Dear Love Doctor

How Do I Deal With My Jealous Partner?

Why not send former Kingston-resident Love Doctor your relationship queries? Use the form to submit your question(s).

Question:

I’m getting really fed up that my boyfriend gets so jealous all of the time. It’s suddenly been getting out of control.

He gets moody for the smallest thing, and recently going out hasn’t been as enjoyable because he thinks men are eyeing me up.

I don’t dress to catch the eye, apart from in the dancehalls, and I’ve never been disloyal. I love him but after two years together this constant bad behaviour is upsetting me. What’s the solution?

  

F, Westmoreland

 

Love Doctor’s Answer:

Jealousy is often deep-rooted and can be triggered by small things, which is happening in your case.

This derives when we compare ourselves with others, and is often down to insecurity.

Virtually everyone gets jealous in a loving relationship. Women tend to focus on emotional jealousy, whereas for men it is usually about physical jealousy.

This can all be channelled into a positive part of a relationship. But it can be a dangerous aspect when there’s constant difficulty with trust because of intense feelings of jealousy.

I suggest that in a public place, like a coffee shop in a shopping mall, you try to tackle this issue and explain exactly why it’s making you feel so unhappy.

Try to be sympathetic because his jealousy must stem from somewhere. He may have experienced a jealous ex who gave him grief. You must establish whether he has a history of feeling jealous, and if so help him lay his demons to rest through positive communication and kindness.

  

There is only a real red flag if he hasn’t had jealousy issues in the past, because that means the problem is exclusively from your relationship. Should that be the scenario then to resolve this it is crucial to understand why he is so jealous.

Is it down to insecurity? If that is the reason then try to chat and reassure him. Let him know the reasons you love him. Tell him that he should have the confidence and belief that over time he can still garner your attention, interest and love. This could soon put any demons to bed forever.

Is it because of his overthinking? Brains that overthink generate unnecessary worries and often cause new anxieties. Consider offering him a massage every week, and buying some scented candles to help alleviate his obsessive worrying. His brain doesn’t need to hit overtime, instead guide him towards romance.

Is it due to negative thinking? Uncertainty could be unnerving him to cause anxiety and jealousy. If his mind creates negative answers, mainly dreamed up by him and created out of nothing, then this pattern needs to end over time. Talk about the positives by looking at photos of you together, remembering the good times and planning some exciting things to do.

The Jamaican adage of “negative energy is a waste of energy” comes into play. Concentrate on positive emotions to overcome any bad emotions like anger, frustration and jealousy within your partnership.

At the end of the day, for him to show signs of being constantly jealous is because he feels both threatened and fearful of losing you. Never tell him that one day he will lose you, nor threaten to break up, because those sort of unkind words will prove to be a setback.

Should you wish to turn this around then tell him that you are pleased that he is so passionately in love with you, which he has recently displayed by his jealousy.
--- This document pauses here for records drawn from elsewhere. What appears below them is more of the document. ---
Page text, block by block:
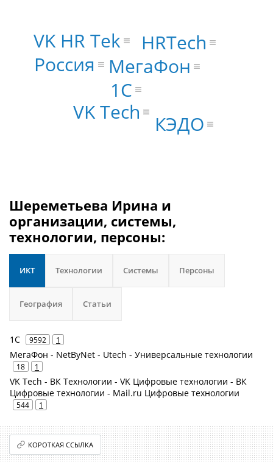
1С
МегаФон
VK Tech
HRTech
КЭДО
VK HR Tek
Россия
Шереметьева Ирина и
организации, системы,
технологии, персоны:
ИКТ Технологии Системы Персоны
География Статьи
1С 9592 1
МегаФон - NetByNet - Utech - Универсальные технологии
18 1
VK Tech - ВК Технологии - VK Цифровые технологии - ВК
Цифровые технологии - Mail.ru Цифровые технологии
544 1
КОРОТКАЯ ССЫЛКА
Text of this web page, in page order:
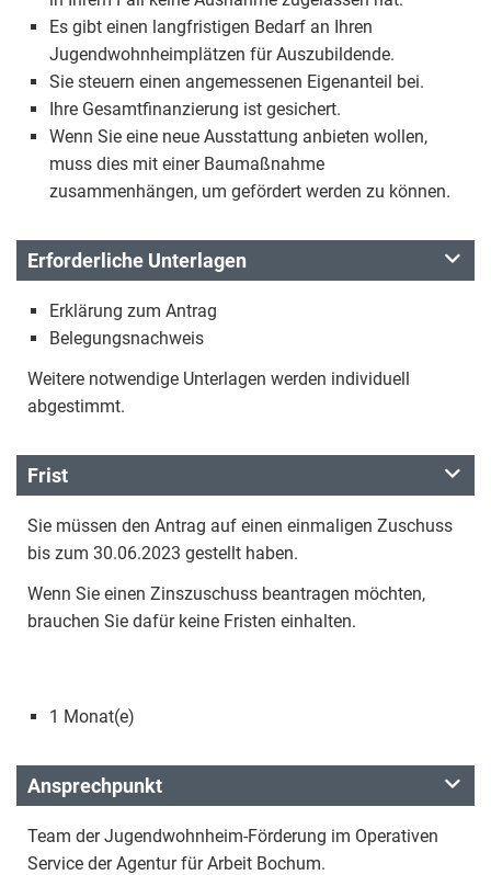
Es gibt einen langfristigen Bedarf an Ihren
Jugendwohnheimplätzen für Auszubildende.
Sie steuern einen angemessenen Eigenanteil bei.
Ihre Gesamtfinanzierung ist gesichert.
Wenn Sie eine neue Ausstattung anbieten wollen,
muss dies mit einer Baumaßnahme
zusammenhängen, um gefördert werden zu können.
Erforderliche Unterlagen
Erklärung zum Antrag
Belegungsnachweis
Weitere notwendige Unterlagen werden individuell
abgestimmt.
Frist
Sie müssen den Antrag auf einen einmaligen Zuschuss
bis zum 30.06.2023 gestellt haben.
Wenn Sie einen Zinszuschuss beantragen möchten,
brauchen Sie dafür keine Fristen einhalten.
1 Monat(e)
Ansprechpunkt
Team der Jugendwohnheim-Förderung im Operativen
Service der Agentur für Arbeit Bochum.
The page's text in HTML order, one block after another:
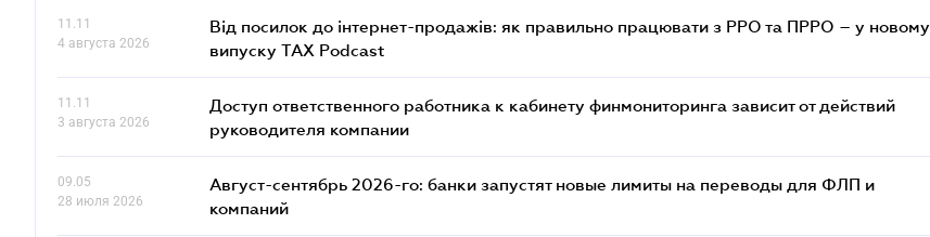
11.11
4 августа 2026
Від посилок до інтернет-продажів: як правильно працювати з РРО та ПРРО – у новому
випуску TAX Podcast
11.11
3 августа 2026
Доступ ответственного работника к кабинету финмониторинга зависит от действий
руководителя компании
09.05
28 июля 2026
Август-сентябрь 2026-го: банки запустят новые лимиты на переводы для ФЛП и
компаний
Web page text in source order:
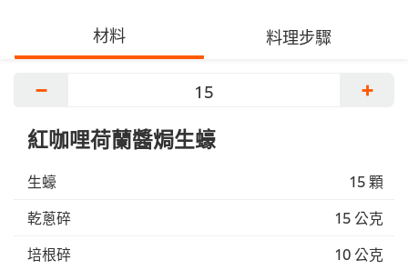
材料 料理步驟
− +
紅咖哩荷蘭醬焗生蠔
生蠔
15 顆
乾蔥碎
15 公克
培根碎
10 公克
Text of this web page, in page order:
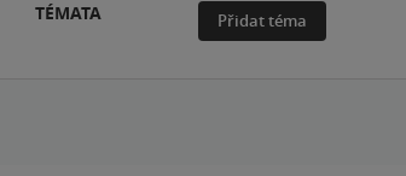
TÉMATA
Přidat téma
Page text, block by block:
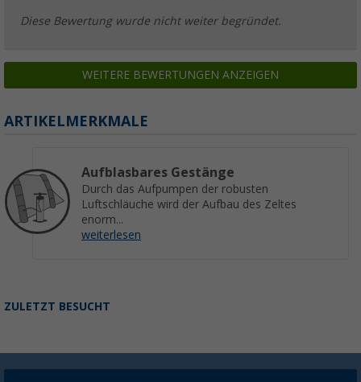
Diese Bewertung wurde nicht weiter begründet.
WEITERE BEWERTUNGEN ANZEIGEN
ARTIKELMERKMALE
Aufblasbares Gestänge
Durch das Aufpumpen der robusten
Luftschläuche wird der Aufbau des Zeltes
enorm...
weiterlesen
ZULETZT BESUCHT
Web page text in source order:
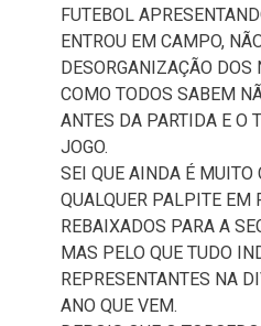
FUTEBOL
ENTROU EM CAMPO,
DESORGANIZAÇÃO DOS
COMO TODOS SABEM
ANTES DA PARTIDA E O
JOGO.
SEI QUE AINDA É MUITO
QUALQUER PALPITE EM
REBAIXADOS PARA A
MAS PELO QUE TUDO
REPRESENTANTES NA
ANO QUE VEM.
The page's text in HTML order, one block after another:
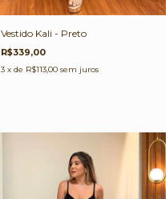
Vestido Kali - Preto
R$339,00
3 x de R$113,00 sem juros
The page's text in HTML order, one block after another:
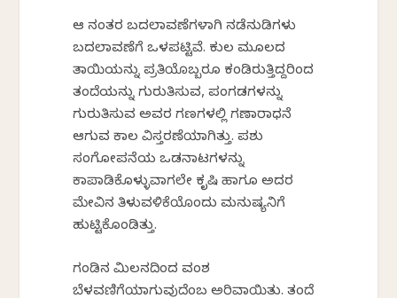
ಆ ನಂತರ ಬದಲಾವಣೆಗಳಾಗಿ ನಡೆನುಡಿಗಳು
ಬದಲಾವಣೆಗೆ ಒಳಪಟ್ಟಿವೆ. ಕುಲ ಮೂಲದ
ತಾಯಿಯನ್ನು ಪ್ರತಿಯೊಬ್ಬರೂ ಕಂಡಿರುತ್ತಿದ್ದರಿಂದ
ತಂದೆಯನ್ನು ಗುರುತಿಸುವ, ಪಂಗಡಗಳನ್ನು
ಗುರುತಿಸುವ ಅವರ ಗಣಗಳಲ್ಲಿ ಗಣಾರಾಧನೆ
ಆಗುವ ಕಾಲ ವಿಸ್ತರಣೆಯಾಗಿತ್ತು. ಪಶು
ಸಂಗೋಪನೆಯ ಒಡನಾಟಗಳನ್ನು
ಕಾಪಾಡಿಕೊಳ್ಳುವಾಗಲೇ ಕೃಷಿ ಹಾಗೂ ಅದರ
ಮೇವಿನ ತಿಳುವಳಿಕೆಯೊಂದು ಮನುಷ್ಯನಿಗೆ
ಹುಟ್ಟಿಕೊಂಡಿತ್ತು.
ಗಂಡಿನ ಮಿಲನದಿಂದ ವಂಶ
ಬೆಳವಣಿಗೆಯಾಗುವುದೆಂಬ ಅರಿವಾಯಿತು. ತಂದೆ
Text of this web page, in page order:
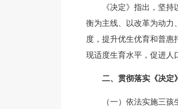
《决定》指出，坚
衡为主线、以改革为动力
度，提升优生优育和普
现适度生育水平，促进人
二、贯彻落实《决定
（一）依法实施三
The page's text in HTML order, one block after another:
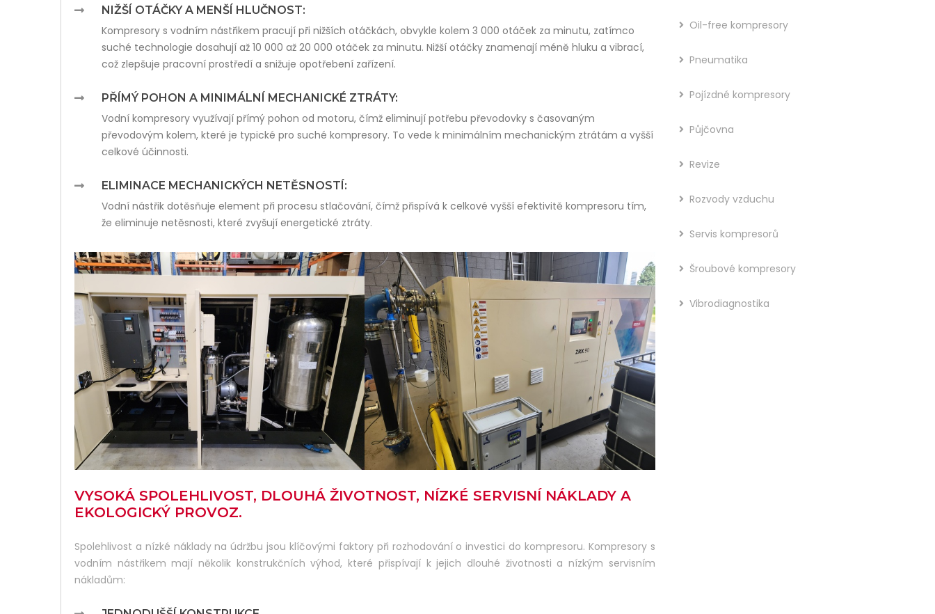
NIŽŠÍ OTÁČKY A MENŠÍ HLUČNOST:
Kompresory s vodním nástřikem pracují při nižších otáčkách, obvykle kolem 3 000 otáček za minutu, zatímco
suché technologie dosahují až 10 000 až 20 000 otáček za minutu. Nižší otáčky znamenají méně hluku a vibrací,
což zlepšuje pracovní prostředí a snižuje opotřebení zařízení.
PŘÍMÝ POHON A MINIMÁLNÍ MECHANICKÉ ZTRÁTY:
Vodní kompresory využívají přímý pohon od motoru, čímž eliminují potřebu převodovky s časovaným
převodovým kolem, které je typické pro suché kompresory. To vede k minimálním mechanickým ztrátám a vyšší
celkové účinnosti.
ELIMINACE MECHANICKÝCH NETĚSNOSTÍ:
Vodní nástřik dotěsňuje element při procesu stlačování, čímž přispívá k celkové vyšší efektivitě kompresoru tím,
že eliminuje netěsnosti, které zvyšují energetické ztráty.
VYSOKÁ SPOLEHLIVOST, DLOUHÁ ŽIVOTNOST, NÍZKÉ SERVISNÍ NÁKLADY A
EKOLOGICKÝ PROVOZ.
Spolehlivost a nízké náklady na údržbu jsou klíčovými faktory při rozhodování o investici do kompresoru. Kompresory s
vodním nástřikem mají několik konstrukčních výhod, které přispívají k jejich dlouhé životnosti a nízkým servisním
nákladům:
Oil-free kompresory
Pneumatika
Pojízdné kompresory
Půjčovna
Revize
Rozvody vzduchu
Servis kompresorů
Šroubové kompresory
Vibrodiagnostika
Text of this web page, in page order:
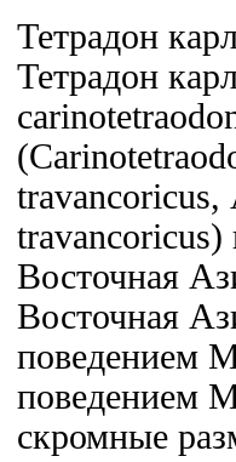
Тетрадон
Тетрадон
travancoricus,
travancoricus)
Восточная
Восточная
поведением
поведением
скромные
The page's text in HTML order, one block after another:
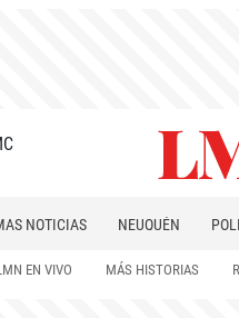
NOTICIAS NEUQUÉN
EN VIVO MÁS HISTORIAS
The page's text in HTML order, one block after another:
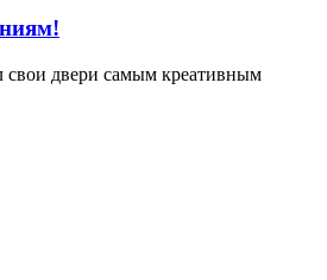
двери самым креативным
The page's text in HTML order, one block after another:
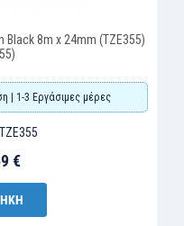
Black 8m x 24mm (TZE355)
| 1-3 Εργάσιμες μέρες
€
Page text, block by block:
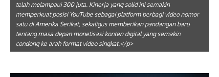
telah melampaui 300 juta. Kinerja yang solid ini semakin
memperkuat posisi YouTube sebagai platform berbagi video nomor
satu di Amerika Serikat, sekaligus memberikan pandangan baru
tentang masa depan monetisasi konten digital yang semakin
condong ke arah format video singkat.</p>
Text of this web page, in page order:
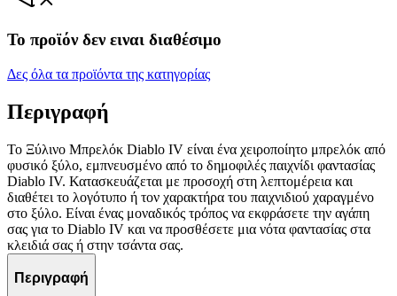
Το προϊόν δεν ειναι διαθέσιμο
Δες όλα τα προϊόντα της κατηγορίας
Περιγραφή
Το Ξύλινο Μπρελόκ Diablo IV είναι ένα χειροποίητο μπρελόκ από
φυσικό ξύλο, εμπνευσμένο από το δημοφιλές παιχνίδι φαντασίας
Diablo IV. Κατασκευάζεται με προσοχή στη λεπτομέρεια και
διαθέτει το λογότυπο ή τον χαρακτήρα του παιχνιδιού χαραγμένο
στο ξύλο. Είναι ένας μοναδικός τρόπος να εκφράσετε την αγάπη
σας για το Diablo IV και να προσθέσετε μια νότα φαντασίας στα
κλειδιά σας ή στην τσάντα σας.
Περιγραφή
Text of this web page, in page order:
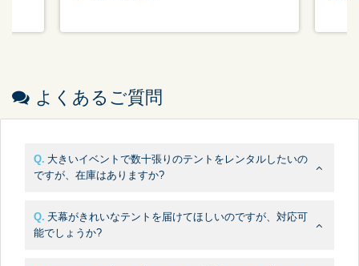
よくあるご質問
大きいイベントで数十張りのテントをレンタルしたいの
ですが、在庫はありますか?
天幕がきれいなテントを届けてほしいのですが、対応可
能でしょうか?
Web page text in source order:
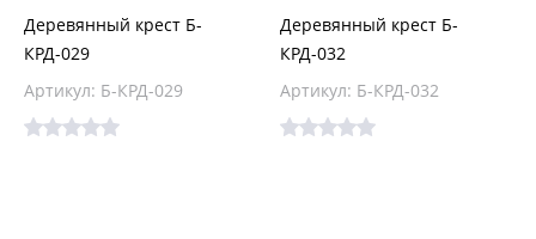
Деревянный крест Б-
КРД-029
Артикул: Б-КРД-029
Деревянный крест Б-
КРД-032
Артикул: Б-КРД-032
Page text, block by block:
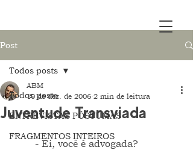
Post
Todos posts
ENTREVISTAS PÓSTUMAS
FRAGMENTOS INTEIROS
Todos posts
Juventude Transviada
ABM
10 de dez. de 2006 2 min de leitura
	- Ei, você é advogada?

Reassure him that he has nothing to worry about your loving connection. Help him to appreciate that your relationship is stable and moving forwards.

If you can accept whatever the reasoning is for his attention-seeking behaviour and he is willing to adjust, then you have a healthy and loving romance.

However, if he won’t change and his behaviour continues to be unacceptable then you need to break up. There’s no point in being with someone who shows disdain and a lack of respect for you, because that will result in long-term unhappiness.

  

We only get one shot at life, and finding that seemingly elusive special someone is the most glorious feeling in the world. They may have flaws, we all have strengths and weaknesses, but it is how couples progress together and support each other that determines long-term compatibility.

If he shares your values, respects you and cares about you then you are loved and now need to let him know he is worthy of your love.